◆ What to do: Each record needs to be transcribed word for word, though without its pictures.
===== Supplied entries =====
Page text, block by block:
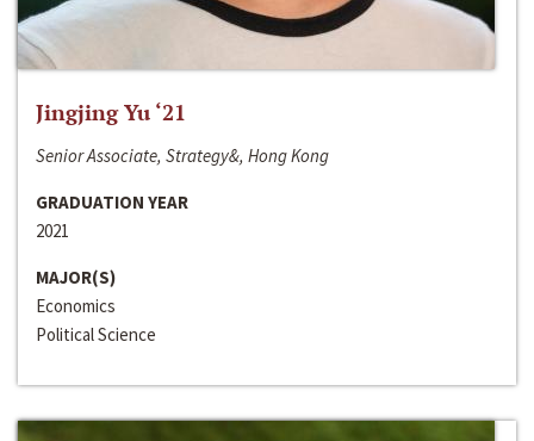
Jingjing Yu ‘21
Senior Associate, Strategy&, Hong Kong
GRADUATION YEAR
2021
MAJOR(S)
Economics
Political Science
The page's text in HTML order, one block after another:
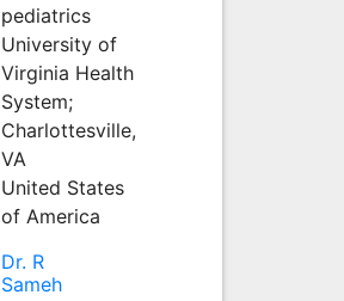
=====
◆ Exercise solution:
Page text, block by block:
Jingjing Yu ‘21
Senior Associate, Strategy&, Hong Kong
GRADUATION YEAR
2021
MAJOR(S)
Economics
Political Science
The page's text in HTML order, one block after another:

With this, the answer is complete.